Nutritional Information
Here’s a breakdown of the nutritional information per slice (based on 12 servings):
Nutrient | Amount |
---|---|
Calories | 350 kcal |
Total Fat | 24g |
Saturated Fat | 10g |
Cholesterol | 70mg |
Sodium | 250mg |
Total Carbohydrates | 30g |
Dietary Fiber | 1g |
Sugars | 18g |
Protein | 7g |
Healthier Alternatives for the Recipe
If you’re looking to make your Peanut Butter And Jelly Cheesecake a bit healthier, consider these alternatives:
- Low-Fat Cream Cheese: Substitute regular cream cheese with low-fat versions to reduce calories.
- Natural Peanut Butter: Use natural peanut butter without added sugars or oils for a healthier fat option.
- Fruit Puree: Instead of jelly, try a homemade fruit puree for a fresher topping.
Serving Suggestions
To make your cheesecake even more inviting:
- Garnish with Chopped Peanuts: Sprinkle chopped peanuts on top for added texture and flavor.

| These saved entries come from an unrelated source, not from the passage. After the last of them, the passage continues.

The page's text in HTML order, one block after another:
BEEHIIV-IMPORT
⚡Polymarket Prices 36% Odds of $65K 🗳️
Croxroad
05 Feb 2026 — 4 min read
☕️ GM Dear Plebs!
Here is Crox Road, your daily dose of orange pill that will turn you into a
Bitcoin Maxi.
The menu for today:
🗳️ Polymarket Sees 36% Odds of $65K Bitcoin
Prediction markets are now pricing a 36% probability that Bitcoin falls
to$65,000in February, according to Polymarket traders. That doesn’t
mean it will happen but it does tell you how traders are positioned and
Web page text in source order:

- Serve with Fresh Berries: Pair with fresh strawberries or raspberries for a refreshing contrast.
- Drizzle with Chocolate Sauce: Add a drizzle of chocolate sauce for a decadent touch.
Common Mistakes to Avoid
Here are some common pitfalls to watch out for when making Peanut Butter And Jelly Cheesecake:
- Overmixing the Batter: This can incorporate too much air, leading to cracks. Mix just until combined.

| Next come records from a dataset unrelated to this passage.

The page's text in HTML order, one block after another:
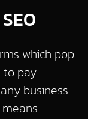
which pop
to pay
business
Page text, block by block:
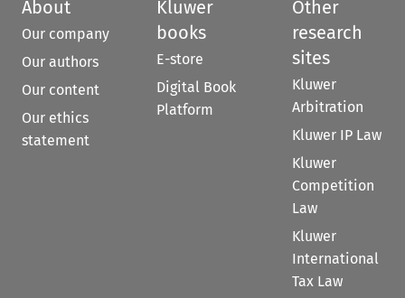
About
Our company
Our authors
Our content
Our ethics
statement
Kluwer
books
E-store
Digital Book
Platform
Other
research
sites
Kluwer
Arbitration
Kluwer IP Law
Kluwer
Competition
Law
Kluwer
International
Tax Law
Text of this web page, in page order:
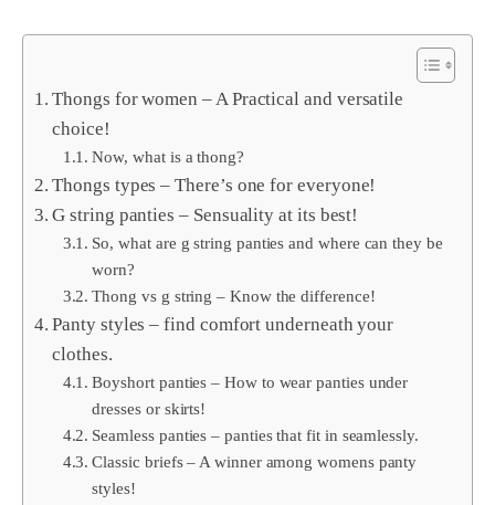
Thongs for women – A Practical and versatile
choice!
Now, what is a thong?
Thongs types – There’s one for everyone!
G string panties – Sensuality at its best!
So, what are g string panties and where can they be
worn?
Thong vs g string – Know the difference!
Panty styles – find comfort underneath your
clothes.
Boyshort panties – How to wear panties under
dresses or skirts!
Seamless panties – panties that fit in seamlessly.
Classic briefs – A winner among womens panty
styles!

- Skipping the Cooling Step: Allowing the cheesecake to cool in the oven helps prevent cracks. Don’t rush this step.
- Not Using Room Temperature Ingredients: Make sure all ingredients are at room temperature for a smoother batter.
Storing Tips for the Recipe
To keep your cheesecake fresh and delicious:
- Refrigeration: Store leftovers in an airtight container in the refrigerator for up to 5 days.
- Freezing: For longer storage, wrap the cheesecake tightly in plastic wrap and freeze for up to 3 months. Thaw in the refrigerator before serving.
- Prepping Ahead: You can prepare the crust and filling a day in advance; just assemble and bake the next day.
Conclusion
In summary, the Peanut Butter And Jelly Cheesecake is a delightful dessert that combines familiar flavors in a unique way. With its creamy filling and fruity topping, it’s sure to be a hit at any gathering. Try this recipe today and share your experience in the comments below. Don’t forget to subscribe for more delicious updates!
FAQs
Q1: Can I use crunchy peanut butter instead of creamy?
A1: Yes, using crunchy peanut butter will add texture to your cheesecake, making it even more delightful.
Q2: How do I prevent my cheesecake from cracking?
A2: To prevent cracking, avoid overmixing and allow the cheesecake to cool gradually in the oven after baking.
Q3: Can I make this cheesecake ahead of time?
A3: Absolutely! This cheesecake can be made a day or two in advance, and it actually tastes better after chilling.

Peanut Butter And Jelly Cheesecake
Ingredients
- For the Crust:
- 1 ½ cups graham cracker crumbs
- 1/3 cup granulated sugar
- 1/2 cup unsalted butter, melted
- For the Cheesecake Filling:
- 16 oz cream cheese, softened
- 1 cup creamy peanut butter
- 1 cup powdered sugar
- 1 teaspoon vanilla extract
- 3 large eggs
- 1/2 cup sour cream
- For the Jelly Topping:
- 1 cup grape or strawberry jelly
- 1 tablespoon lemon juice
Instructions
- Prepare the Crust: Preheat oven to 350°F (175°C). Mix graham cracker crumbs, sugar, and melted butter. Press into a 9-inch springform pan. Bake for 8-10 minutes until golden. Let cool.
- Make the Cheesecake Filling: Beat cream cheese until smooth. Add peanut butter, powdered sugar, and vanilla; mix until combined. Add eggs one at a time, mixing well. Fold in sour cream.
- Bake the Cheesecake: Pour filling over cooled crust. Bake for 50-60 minutes until edges are set. Turn off oven and let cool inside for 1 hour.
- Prepare the Jelly Topping: Heat jelly and lemon juice in a saucepan until melted. Pour over cooled cheesecake.
- Chill and Serve: Refrigerate for at least 4 hours or overnight. Slice and serve chilled.